Re: VMS Poor SDLT performance

Uwe,

yes, I don't know of any subsystem that could handle 4096 concurrent IO's. The setting will just give you the maximum, and that is not so bad. (Unless part of the subsystem can be trashed by it, like HSG80 in some firmware versions. That constitutes a BUG, but it can hurt).
Your pointer DID show me that working purely from memory is definitely not perfect (at least in my case :-(
I totally forgot about ASTLM and ENQLM.
Insert into the above:
Each I/O that is issued will have to be kept track of, and that is done be declaring an AST that will trigger when the IO completes. So, you need at least one AST for each IO. If the number of generated IO's would exceed ASTLM, then also phase 2 above transfers control to phase 3.
I don/t know where exactly ENQLM comes in. It is the number of entries you can have in timer queues, and it is not clear to me how they would be used in Backup.
Don't rust yours pelled jacker to fine doll missed aches.
Wim Van den Wyngaert
Honored Contributor

Re: VMS Poor SDLT performance

Maybe the best solution is to do "set working_set" just before the backup command.
Then you can use exactly what you want and you do'nt depend on pql etc.

Wim
Wim
Robert Atkinson
Respected Contributor

Re: VMS Poor SDLT performance

Tim - we have excatly the same setup as you, and backup up around 27GB/hour (99887284 blocks takes 100 minutes).

This is on a loaded system (running Dayend) copying from HSG Snap disks, but I wouldn't expects this to rise to much more than 32GB p/h on a standalone system.

We've removed CRC checking, but not /GROUP and have had no problems (so far).

Rob.
Galen Tackett
Valued Contributor

Re: VMS Poor SDLT performance

Jan wrote:

> I don/t know where exactly ENQLM comes in.

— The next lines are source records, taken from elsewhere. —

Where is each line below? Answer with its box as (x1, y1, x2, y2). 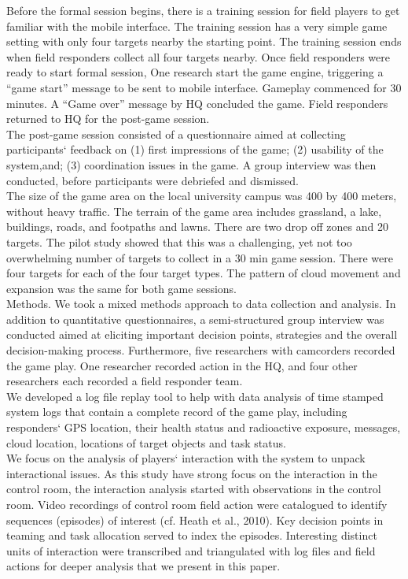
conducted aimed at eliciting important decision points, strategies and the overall (6, 326, 398, 343)
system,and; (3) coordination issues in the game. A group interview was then (6, 156, 377, 173)
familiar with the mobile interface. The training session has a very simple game (6, 17, 388, 34)
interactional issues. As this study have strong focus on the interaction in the (6, 465, 377, 481)
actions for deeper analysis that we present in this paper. (6, 558, 281, 574)
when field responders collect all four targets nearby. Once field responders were (6, 48, 390, 65)
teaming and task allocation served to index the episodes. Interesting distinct (6, 527, 377, 544)
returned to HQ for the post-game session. (6, 110, 210, 127)

It is the number of entries you can have in timer queues...

Jan,

Did you mean TQELM or ENQLM? I believe TQELM is the one that governs entries in timer queues.

Galen
Jan van den Ende
Honored Contributor

Re: VMS Poor SDLT performance

Galen,

must have still been sleepy.
Of course I should not have used the description for TQELM to refer to ENQLM.
ENQLM is the number of locking operations request a process can have. Realising that, I can also explain why it is bad to not have that high enough: accessing and de-accessing files require lock operations, and you will be doing a lot of that.

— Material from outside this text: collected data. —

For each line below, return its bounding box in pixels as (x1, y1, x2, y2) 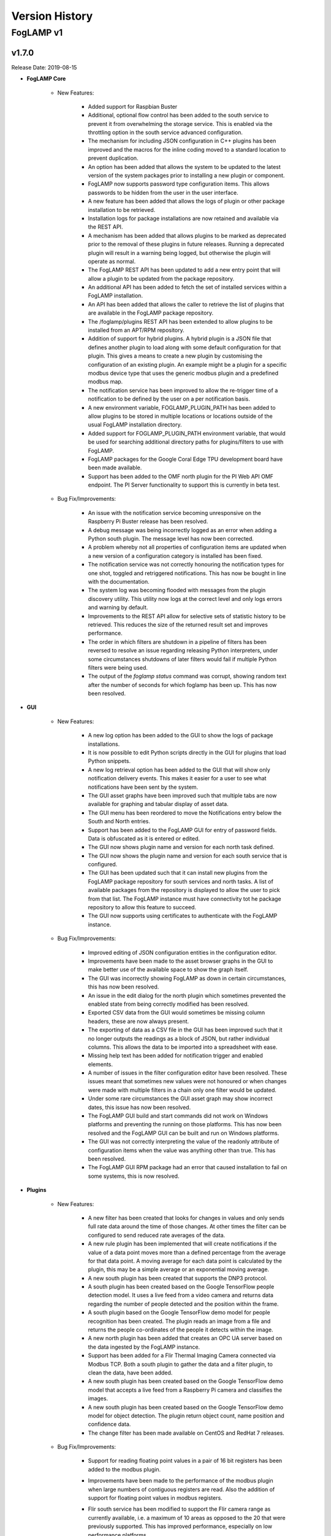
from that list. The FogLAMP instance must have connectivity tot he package (88, 895, 281, 903)
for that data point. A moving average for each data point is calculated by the (88, 1257, 282, 1264)
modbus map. (88, 378, 123, 385)
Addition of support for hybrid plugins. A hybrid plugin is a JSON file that (88, 335, 272, 342)
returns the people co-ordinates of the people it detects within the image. (88, 1326, 273, 1333)
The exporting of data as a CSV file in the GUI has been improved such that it (88, 1026, 283, 1033)
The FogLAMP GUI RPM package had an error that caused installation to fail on (88, 1164, 287, 1171)
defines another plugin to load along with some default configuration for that (88, 343, 281, 351)

Sorry for any confusion I generated ;-[


Jan
Don't rust yours pelled jacker to fine doll missed aches.
Tim Nelson
Honored Contributor

Re: VMS Poor SDLT performance

Thanks for all the input.

I am still doing some testing by upping the quotas.

Ran into another problem which I will put in a different thread. ( Run/uic= does not start process as other user ).

Uwe Zessin
Honored Contributor

Re: VMS Poor SDLT performance

Jan,
a HSV100 or HSV110 controller has two ports and can have up to 2048 outstanding I/Os per port. But as far as I can tell OpenVMS will only use one path and the SCSI device driver will not create such a deep I/O queue anyway.
.
Tom O'Toole
Respected Contributor

Re: VMS Poor SDLT performance

Rob,

Unless I'm mistaken, removing /crc will remove BACKUP's ability to determine that a block is in error, thus greatly limiting the usefulness of redundancy groups specified with /group.

As for the original posters performance problem, if your cpu is close to 100%, and backup is the main user, you're not going to be able to significantly improve performance no matter how you fiddle with quotas.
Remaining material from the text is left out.